Background: Many cancer types display sex and age disparity in incidence and outcome. The mutational load of tumours, including melanoma, varies according to sex and age. However, there are no tools to explore systematically whether clinical variables such as age and sex determine the genomic landscape of cancer.
Objectives: To establish a mathematical approach using melanoma mutational data to analyse how sex and age shape the tumour genome.
Methods: We model how age-related (clock-like) somatic mutations that arise during cell division, and extrinsic (environmental ultraviolet radiation) mutations accumulate in cancer genomes.

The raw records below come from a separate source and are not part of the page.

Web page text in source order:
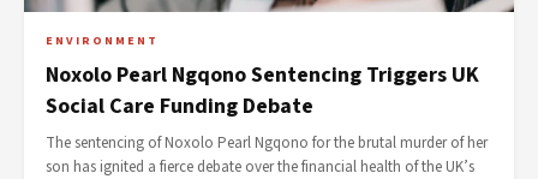
ENVIRONMENT
Noxolo Pearl Ngqono Sentencing Triggers UK
Social Care Funding Debate
The sentencing of Noxolo Pearl Ngqono for the brutal murder of her
son has ignited a fierce debate over the financial health of the UK’s
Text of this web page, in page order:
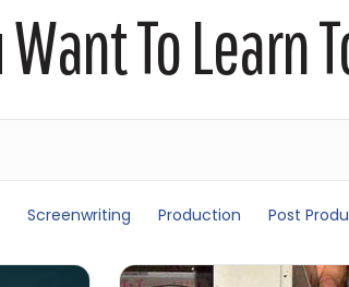
To Learn
Screenwriting Production Post
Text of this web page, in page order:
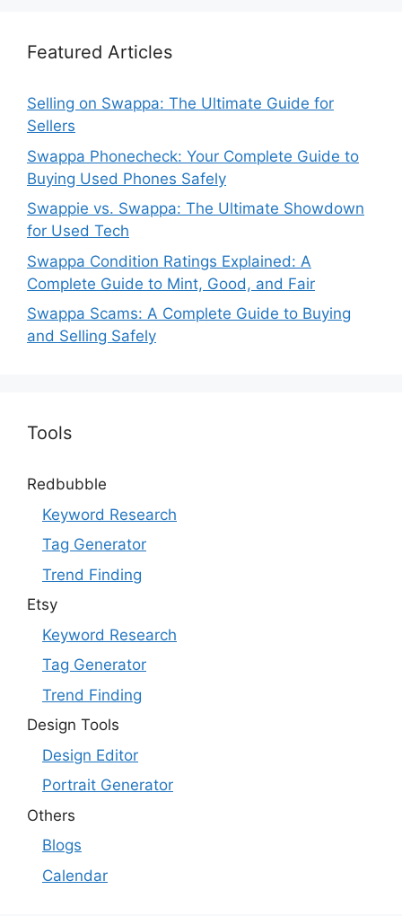
Featured Articles
Selling on Swappa: The Ultimate Guide for
Sellers
Swappa Phonecheck: Your Complete Guide to
Buying Used Phones Safely
Swappie vs. Swappa: The Ultimate Showdown
for Used Tech
Swappa Condition Ratings Explained: A
Complete Guide to Mint, Good, and Fair
Swappa Scams: A Complete Guide to Buying
and Selling Safely
Tools
Redbubble
Keyword Research
Tag Generator
Trend Finding
Etsy
Keyword Research
Tag Generator
Trend Finding
Design Tools
Design Editor
Portrait Generator
Others
Blogs
Calendar
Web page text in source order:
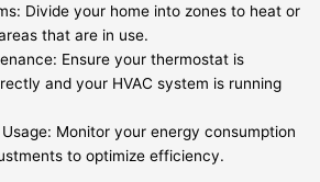
Divide your home into zones to heat or
that are in use.
Ensure your thermostat is
and your HVAC system is running
Monitor your energy consumption
to optimize efficiency.
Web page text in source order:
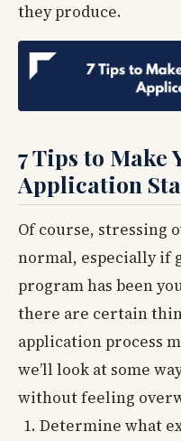
they produce.
7 Tips to Make
Application
Of course, stressing
normal, especially if
program has been
there are certain
application process
we’ll look at some
without feeling
Determine what
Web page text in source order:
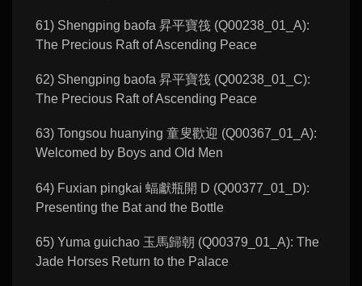
61) Shengping baofa 昇平寶筏 (Q00238_01_A):
The Precious Raft of Ascending Peace
62) Shengping baofa 昇平寶筏 (Q00238_01_C):
The Precious Raft of Ascending Peace
63) Tongsou huanying 童叟歡迎 (Q00367_01_A):
Welcomed by Boys and Old Men
64) Fuxian pingkai 蝠獻瓶開 D (Q00377_01_D):
Presenting the Bat and the Bottle
65) Yuma guichao 玉馬歸朝 (Q00379_01_A): The
Jade Horses Return to the Palace

Results: Melanoma is driven primarily by cell-intrinsic age-related mutations and extrinsic ultraviolet radiation-induced mutations, and we show that these mutation types differ in magnitude and chronology and by sex in the distinct molecular melanoma subtypes. Our model confirms that age and sex are determinants of cellular mutation rate, shaping the final mutation composition. We show mathematically for the first time how, similarly to noncancer tissues, melanoma genomes reflect a decline in cell division during ageing. We find that clock-like mutations strongly correlate with the acquisition of ultraviolet-induced mutations, but critically, men present a higher number and rate of cell-division-linked mutations.
Conclusions: These data indicate that the contribution of environmental damage to melanoma likely extends beyond genetic damage to affect cell division. Sex and age determine the final mutational composition of melanoma.
© 2020 The Authors. British Journal of Dermatology published by John Wiley & Sons Ltd on behalf of British Association of Dermatologists.